Initial Antimicrobial Regimen
As to an initial antimicrobial regimen for febrile neutropenia, “there are regional differences, but, in general, initial monotherapy with antipseudomonal therapy is recommended,” said Dr. Hogan.
“Cefepime has been our standard because it offers excellent gram-negative coverage and quite good gram-positive coverage. Meropenem and imipenem are excellent drugs, and we tend to use piperacillin/tazobactam more on patients with risk factors for anaerobic infection.”
Consider double–gram-negative coverage for a complicated presentation (addition of a quinolone if not used for prophylaxis or an aminoglycoside), and expand gram-positive coverage (eg, with vancomycin) if there is a soft-tissue or central-line infection. If there is clinical evidence for anaerobic infection from neutropenic enterocolitis or perirectal infection, then anaerobic cover could be an important part of the regimen as well, he advised.
Modifications to Initial Therapy
If the patient is hemodynamically unstable, broadening the coverage to include resistant organisms and fungi might be necessary (especially if > 5 days of fever, prolonged neutropenia). But keep in mind that persistent fever may not require a change in therapy—consider other etiologies (eg, fungal, viral) and noninfectious causes (eg, malignancy, drugs, engraftment). Positive culture results may require expansion or modification based on the organism or resistance pattern.
“One question that comes up frequently is whether to remove the central catheter in a patient with infection,” said Dr. Hogan. The catheter can frequently be salvaged, but its removal should be considered if any of the following conditions is present:
- Catheter culture result becomes positive significantly before peripheral cultures.
- Persistently positive cultures do not clear.
- The patient has sepsis, tunnel infection, or endocarditis.
- Specific organisms known to be difficult to clear in the presence of a catheter (Pseudomonas aeruginosa, Staphalococcus aureus, rapidly growing mycobacteria, Candida spp) are present.

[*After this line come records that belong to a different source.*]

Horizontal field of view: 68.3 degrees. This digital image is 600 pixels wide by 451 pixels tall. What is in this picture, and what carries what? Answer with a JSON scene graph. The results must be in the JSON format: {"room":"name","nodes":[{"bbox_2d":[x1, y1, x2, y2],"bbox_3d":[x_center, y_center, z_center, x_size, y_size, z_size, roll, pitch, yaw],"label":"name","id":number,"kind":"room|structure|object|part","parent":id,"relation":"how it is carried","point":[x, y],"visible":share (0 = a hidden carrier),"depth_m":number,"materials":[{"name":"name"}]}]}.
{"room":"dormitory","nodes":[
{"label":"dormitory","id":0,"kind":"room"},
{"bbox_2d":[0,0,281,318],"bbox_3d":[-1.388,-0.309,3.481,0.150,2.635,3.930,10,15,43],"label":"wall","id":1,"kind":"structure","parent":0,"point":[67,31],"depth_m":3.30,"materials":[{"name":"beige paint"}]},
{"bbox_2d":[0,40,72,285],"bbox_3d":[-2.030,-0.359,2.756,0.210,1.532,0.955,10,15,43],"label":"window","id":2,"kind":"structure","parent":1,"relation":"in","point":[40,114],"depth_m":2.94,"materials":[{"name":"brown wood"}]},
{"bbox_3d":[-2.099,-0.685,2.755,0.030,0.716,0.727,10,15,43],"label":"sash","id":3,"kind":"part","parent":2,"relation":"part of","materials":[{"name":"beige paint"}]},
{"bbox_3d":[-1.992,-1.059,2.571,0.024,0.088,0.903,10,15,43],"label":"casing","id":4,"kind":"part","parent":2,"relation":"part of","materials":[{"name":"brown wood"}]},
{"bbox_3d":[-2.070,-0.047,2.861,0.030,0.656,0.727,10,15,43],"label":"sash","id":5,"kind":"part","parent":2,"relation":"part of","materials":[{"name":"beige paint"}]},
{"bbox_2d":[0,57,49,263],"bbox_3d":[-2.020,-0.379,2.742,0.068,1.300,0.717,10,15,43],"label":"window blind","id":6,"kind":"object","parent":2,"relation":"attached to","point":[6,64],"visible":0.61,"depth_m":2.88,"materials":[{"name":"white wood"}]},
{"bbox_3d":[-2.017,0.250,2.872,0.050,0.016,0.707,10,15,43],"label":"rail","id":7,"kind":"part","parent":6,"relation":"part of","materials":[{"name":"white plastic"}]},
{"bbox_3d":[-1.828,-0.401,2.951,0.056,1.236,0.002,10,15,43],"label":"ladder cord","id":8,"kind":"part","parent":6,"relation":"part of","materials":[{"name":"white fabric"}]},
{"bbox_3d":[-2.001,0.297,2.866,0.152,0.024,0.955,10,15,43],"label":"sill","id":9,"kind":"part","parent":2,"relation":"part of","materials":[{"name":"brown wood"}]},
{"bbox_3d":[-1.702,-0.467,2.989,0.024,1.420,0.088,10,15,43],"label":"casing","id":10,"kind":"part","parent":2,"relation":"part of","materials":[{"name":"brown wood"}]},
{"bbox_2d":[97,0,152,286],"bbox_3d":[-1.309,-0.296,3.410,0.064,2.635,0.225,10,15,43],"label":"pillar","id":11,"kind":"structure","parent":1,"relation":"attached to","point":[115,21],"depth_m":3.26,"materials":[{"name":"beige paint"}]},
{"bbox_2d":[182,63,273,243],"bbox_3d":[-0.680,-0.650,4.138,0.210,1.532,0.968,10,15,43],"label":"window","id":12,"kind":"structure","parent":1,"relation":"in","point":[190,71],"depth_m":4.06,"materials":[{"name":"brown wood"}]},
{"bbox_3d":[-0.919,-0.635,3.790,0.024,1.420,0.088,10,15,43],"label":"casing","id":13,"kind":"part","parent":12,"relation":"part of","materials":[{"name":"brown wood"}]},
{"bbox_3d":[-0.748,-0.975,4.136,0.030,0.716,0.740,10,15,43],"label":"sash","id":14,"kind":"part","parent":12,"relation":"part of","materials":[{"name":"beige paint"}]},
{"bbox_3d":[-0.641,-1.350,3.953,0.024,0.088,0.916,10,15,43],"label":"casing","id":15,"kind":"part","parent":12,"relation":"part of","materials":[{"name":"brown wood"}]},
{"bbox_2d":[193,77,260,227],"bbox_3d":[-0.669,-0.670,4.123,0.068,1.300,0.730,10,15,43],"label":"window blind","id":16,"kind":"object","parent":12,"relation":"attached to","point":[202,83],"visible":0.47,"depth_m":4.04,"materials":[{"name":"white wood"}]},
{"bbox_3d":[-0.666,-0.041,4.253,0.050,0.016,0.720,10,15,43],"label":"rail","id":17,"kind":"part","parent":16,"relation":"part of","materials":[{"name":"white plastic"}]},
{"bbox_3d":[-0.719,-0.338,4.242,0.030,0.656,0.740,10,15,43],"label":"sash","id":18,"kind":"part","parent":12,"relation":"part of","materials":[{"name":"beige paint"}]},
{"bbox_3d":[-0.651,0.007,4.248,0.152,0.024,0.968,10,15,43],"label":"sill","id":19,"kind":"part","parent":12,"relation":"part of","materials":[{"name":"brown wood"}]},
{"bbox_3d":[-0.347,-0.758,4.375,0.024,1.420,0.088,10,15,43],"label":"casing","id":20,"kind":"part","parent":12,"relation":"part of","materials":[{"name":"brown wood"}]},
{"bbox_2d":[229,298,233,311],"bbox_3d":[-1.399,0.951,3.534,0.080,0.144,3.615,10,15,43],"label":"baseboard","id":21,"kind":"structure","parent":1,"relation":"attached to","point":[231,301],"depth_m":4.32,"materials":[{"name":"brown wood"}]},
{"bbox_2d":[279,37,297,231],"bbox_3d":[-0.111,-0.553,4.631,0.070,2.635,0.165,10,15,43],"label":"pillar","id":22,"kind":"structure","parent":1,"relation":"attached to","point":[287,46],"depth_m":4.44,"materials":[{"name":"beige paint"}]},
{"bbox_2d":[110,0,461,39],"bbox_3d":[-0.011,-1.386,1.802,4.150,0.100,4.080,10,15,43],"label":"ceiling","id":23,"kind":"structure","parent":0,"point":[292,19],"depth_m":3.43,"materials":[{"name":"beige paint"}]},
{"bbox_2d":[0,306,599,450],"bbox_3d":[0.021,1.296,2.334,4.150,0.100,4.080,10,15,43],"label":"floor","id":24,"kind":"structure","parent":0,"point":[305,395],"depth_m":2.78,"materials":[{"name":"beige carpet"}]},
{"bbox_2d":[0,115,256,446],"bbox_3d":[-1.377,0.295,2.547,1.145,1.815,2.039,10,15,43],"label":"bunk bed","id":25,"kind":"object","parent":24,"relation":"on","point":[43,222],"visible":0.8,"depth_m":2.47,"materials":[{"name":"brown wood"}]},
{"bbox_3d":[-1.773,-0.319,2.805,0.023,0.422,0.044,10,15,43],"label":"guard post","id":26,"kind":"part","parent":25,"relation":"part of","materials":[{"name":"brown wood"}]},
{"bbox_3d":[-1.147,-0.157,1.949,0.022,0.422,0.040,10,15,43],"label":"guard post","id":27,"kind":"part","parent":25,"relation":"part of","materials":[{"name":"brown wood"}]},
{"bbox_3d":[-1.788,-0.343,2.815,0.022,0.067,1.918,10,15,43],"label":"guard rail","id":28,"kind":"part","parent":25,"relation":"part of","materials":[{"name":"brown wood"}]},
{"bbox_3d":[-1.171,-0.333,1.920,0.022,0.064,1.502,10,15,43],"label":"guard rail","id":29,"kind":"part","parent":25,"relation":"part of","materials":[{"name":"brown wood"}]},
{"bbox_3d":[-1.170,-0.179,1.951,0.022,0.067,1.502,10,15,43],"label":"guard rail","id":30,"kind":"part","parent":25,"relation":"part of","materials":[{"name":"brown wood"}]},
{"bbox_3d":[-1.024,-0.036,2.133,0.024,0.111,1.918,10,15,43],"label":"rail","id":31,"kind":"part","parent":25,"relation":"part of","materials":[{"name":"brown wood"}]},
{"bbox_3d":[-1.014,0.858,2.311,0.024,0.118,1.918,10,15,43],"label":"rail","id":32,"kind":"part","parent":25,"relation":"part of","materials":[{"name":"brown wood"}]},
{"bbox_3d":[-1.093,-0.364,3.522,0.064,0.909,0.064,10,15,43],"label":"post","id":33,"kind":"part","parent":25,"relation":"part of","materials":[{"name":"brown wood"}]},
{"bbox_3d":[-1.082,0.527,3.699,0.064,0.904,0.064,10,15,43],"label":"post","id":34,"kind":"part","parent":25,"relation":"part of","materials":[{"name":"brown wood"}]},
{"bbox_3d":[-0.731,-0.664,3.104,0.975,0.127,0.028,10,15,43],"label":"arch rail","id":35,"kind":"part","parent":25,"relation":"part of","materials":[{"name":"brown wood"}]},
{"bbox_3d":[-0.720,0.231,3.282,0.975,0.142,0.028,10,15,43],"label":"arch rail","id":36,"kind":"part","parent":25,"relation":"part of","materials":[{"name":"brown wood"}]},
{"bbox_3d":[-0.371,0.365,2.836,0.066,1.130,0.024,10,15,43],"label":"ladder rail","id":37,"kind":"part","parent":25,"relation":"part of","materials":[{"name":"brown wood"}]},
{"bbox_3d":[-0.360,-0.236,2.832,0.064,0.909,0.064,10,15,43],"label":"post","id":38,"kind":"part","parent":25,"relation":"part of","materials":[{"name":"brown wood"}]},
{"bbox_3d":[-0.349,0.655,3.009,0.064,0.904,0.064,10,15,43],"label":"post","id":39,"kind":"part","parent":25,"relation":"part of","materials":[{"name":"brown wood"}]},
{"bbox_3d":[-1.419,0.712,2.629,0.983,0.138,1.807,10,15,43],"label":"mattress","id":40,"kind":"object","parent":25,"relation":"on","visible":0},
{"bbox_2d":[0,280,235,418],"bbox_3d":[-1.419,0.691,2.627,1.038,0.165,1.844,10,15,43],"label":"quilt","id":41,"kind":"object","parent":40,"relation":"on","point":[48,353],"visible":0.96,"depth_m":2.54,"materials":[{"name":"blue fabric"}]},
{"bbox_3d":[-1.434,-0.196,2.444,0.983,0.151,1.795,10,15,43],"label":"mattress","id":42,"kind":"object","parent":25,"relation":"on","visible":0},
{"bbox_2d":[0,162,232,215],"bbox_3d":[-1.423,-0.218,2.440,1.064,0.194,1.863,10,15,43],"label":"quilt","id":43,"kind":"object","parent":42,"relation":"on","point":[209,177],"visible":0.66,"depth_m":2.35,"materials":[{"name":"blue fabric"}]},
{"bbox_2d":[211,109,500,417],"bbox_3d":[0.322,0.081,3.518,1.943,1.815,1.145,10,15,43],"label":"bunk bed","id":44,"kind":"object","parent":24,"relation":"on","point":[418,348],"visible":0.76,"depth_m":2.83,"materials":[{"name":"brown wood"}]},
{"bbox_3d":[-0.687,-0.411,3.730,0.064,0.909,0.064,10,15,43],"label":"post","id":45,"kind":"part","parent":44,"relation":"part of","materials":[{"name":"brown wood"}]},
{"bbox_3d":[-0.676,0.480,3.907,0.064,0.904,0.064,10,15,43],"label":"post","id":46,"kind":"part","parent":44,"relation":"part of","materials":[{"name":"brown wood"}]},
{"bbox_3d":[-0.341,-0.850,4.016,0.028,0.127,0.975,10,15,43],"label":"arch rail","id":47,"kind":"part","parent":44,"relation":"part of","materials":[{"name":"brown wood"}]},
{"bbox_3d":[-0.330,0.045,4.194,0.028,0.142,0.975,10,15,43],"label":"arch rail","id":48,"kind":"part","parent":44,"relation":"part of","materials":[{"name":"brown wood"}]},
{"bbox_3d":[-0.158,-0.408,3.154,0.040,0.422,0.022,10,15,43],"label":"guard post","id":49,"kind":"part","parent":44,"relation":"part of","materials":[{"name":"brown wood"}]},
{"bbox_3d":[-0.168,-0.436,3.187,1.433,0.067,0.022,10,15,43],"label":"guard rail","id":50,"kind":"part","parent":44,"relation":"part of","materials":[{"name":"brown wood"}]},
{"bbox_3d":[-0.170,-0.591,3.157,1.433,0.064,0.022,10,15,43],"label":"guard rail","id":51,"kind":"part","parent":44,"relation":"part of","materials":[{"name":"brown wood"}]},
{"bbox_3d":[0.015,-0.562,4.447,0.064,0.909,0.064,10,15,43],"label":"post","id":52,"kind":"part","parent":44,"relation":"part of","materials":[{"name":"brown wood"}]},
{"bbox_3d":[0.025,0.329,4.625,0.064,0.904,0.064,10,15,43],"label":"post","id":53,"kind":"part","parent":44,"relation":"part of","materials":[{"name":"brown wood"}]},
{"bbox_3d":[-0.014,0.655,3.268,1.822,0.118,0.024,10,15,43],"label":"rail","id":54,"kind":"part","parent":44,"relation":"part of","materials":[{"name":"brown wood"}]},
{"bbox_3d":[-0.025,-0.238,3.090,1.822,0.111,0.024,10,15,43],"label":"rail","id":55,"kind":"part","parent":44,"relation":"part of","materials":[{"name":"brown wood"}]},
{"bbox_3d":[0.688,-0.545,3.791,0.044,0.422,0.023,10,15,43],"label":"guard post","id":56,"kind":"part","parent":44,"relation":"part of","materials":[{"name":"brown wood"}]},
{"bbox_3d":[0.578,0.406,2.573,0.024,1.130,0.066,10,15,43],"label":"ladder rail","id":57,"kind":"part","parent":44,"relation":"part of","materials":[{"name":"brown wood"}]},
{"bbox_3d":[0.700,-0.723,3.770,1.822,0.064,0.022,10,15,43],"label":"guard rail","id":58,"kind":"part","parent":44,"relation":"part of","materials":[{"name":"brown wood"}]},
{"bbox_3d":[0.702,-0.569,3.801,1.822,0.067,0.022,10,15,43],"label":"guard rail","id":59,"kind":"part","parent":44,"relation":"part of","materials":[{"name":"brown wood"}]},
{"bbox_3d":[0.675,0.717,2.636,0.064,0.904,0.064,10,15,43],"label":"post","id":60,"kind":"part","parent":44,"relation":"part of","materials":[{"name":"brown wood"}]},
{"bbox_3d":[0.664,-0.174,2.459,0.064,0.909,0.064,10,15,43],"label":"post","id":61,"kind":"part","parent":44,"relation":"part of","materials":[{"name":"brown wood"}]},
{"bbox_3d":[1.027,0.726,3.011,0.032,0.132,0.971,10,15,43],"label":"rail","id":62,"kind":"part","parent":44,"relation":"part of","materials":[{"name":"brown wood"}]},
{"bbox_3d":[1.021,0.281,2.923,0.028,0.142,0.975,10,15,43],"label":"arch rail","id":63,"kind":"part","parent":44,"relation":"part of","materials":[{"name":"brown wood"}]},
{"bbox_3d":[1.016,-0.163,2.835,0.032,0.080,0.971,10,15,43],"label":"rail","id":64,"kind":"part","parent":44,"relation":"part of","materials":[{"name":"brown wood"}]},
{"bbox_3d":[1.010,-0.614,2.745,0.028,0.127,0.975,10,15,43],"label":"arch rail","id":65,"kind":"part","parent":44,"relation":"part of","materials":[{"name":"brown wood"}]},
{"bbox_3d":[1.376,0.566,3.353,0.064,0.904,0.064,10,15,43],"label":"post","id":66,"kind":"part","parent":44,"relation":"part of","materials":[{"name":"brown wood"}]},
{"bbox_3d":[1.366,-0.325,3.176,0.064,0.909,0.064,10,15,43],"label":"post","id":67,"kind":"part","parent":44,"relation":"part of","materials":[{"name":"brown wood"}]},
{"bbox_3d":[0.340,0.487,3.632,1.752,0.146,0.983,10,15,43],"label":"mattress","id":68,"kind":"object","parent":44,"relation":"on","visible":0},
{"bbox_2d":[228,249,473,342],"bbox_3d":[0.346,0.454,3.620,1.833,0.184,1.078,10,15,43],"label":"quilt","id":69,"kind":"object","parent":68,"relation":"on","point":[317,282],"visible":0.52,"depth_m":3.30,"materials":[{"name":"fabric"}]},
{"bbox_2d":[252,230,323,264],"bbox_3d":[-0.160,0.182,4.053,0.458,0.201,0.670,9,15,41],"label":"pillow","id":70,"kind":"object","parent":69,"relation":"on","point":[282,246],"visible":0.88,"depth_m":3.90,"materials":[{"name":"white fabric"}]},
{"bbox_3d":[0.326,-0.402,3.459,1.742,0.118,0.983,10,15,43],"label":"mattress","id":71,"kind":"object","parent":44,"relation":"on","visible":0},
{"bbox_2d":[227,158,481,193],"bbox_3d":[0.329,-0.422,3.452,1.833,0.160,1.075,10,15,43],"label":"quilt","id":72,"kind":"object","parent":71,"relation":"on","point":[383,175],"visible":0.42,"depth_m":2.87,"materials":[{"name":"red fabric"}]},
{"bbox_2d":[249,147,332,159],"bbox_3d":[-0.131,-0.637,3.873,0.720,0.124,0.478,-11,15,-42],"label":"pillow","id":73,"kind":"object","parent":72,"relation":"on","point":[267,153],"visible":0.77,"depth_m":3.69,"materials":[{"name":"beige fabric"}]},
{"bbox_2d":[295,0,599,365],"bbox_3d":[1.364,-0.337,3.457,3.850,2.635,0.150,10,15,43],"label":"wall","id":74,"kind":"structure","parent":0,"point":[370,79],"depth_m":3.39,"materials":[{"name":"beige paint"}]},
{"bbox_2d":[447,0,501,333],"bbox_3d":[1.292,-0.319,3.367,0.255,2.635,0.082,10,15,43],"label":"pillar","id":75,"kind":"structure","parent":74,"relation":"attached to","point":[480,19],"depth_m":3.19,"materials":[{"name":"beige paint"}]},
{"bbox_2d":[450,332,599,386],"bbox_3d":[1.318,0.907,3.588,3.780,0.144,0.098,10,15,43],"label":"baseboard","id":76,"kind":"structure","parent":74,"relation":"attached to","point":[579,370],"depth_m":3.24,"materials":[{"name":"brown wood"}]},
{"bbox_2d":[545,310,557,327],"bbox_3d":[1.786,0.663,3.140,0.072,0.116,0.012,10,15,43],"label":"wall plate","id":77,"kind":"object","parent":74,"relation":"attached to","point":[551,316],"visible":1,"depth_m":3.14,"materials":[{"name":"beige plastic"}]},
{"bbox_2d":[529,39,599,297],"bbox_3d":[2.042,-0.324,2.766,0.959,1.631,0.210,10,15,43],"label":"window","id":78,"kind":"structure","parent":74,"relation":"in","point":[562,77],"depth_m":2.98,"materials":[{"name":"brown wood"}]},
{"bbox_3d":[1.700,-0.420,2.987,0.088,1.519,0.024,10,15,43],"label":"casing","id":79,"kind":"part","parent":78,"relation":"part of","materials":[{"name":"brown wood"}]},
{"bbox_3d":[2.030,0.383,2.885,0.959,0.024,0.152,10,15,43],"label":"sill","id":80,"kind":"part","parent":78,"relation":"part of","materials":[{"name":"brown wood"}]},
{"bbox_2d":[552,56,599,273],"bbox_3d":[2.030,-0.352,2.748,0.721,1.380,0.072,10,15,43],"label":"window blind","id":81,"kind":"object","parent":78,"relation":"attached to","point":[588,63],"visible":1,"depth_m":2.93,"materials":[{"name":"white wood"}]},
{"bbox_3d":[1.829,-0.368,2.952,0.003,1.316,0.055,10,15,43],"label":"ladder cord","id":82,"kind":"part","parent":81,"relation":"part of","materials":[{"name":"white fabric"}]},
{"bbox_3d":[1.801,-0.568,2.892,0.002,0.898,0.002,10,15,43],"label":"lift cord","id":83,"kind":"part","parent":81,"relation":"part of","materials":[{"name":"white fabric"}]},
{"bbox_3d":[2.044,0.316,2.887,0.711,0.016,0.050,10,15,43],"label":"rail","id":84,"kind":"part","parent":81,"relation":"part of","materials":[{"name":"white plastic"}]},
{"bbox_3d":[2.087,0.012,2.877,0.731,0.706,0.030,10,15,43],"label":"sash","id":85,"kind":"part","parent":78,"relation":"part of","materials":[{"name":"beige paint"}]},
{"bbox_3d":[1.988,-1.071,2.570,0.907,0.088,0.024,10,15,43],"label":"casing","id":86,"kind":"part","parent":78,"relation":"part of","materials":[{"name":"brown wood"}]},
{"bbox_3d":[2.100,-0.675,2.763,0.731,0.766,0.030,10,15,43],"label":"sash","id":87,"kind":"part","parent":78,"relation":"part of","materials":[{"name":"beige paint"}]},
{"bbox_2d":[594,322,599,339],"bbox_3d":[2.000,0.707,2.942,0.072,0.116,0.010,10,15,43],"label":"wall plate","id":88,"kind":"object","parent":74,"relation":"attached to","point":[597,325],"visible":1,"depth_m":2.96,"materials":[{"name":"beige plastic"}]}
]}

“Antibiotic resistance has become a reality for all of us,” said Dr. Hogan. The most common antibiotic-resistant bacteria are vancomycin-resistant enterococci, methicillin-resistant Staphylococcus aureus (MRSA), extended-spectrum beta-lactamase–producing bacteria (ESBL), and Klebsiella-producing carbapenemase.
“[Klebsiella-producing carbapenemase] is a challenging problem,” he added. “This is a very virulent, highly resistant organism. It may be responsive to tigecycline, but the options for treating it are very limited, so we need to try and prevent it from spreading.” ■
Disclosure: Dr. Hogan reported no potential conflicts of interest.
References
1. Hogan W: Febrile neutropenia: An update of management of high risk stem cell transplantation patients. 2015 MASCC/ISOO International Symposium on Supportive Care in Cancer. Parallel Session PS05. Presented June 26, 2015.
2. Multinational Association of Supportive Care in Cancer: Identifying patients at low risk for FN complications: Development and validation of the MASCC Risk Index Score. Available at www.mascc.org/mascc-fn-risk-index-score. Accessed September 2, 2015.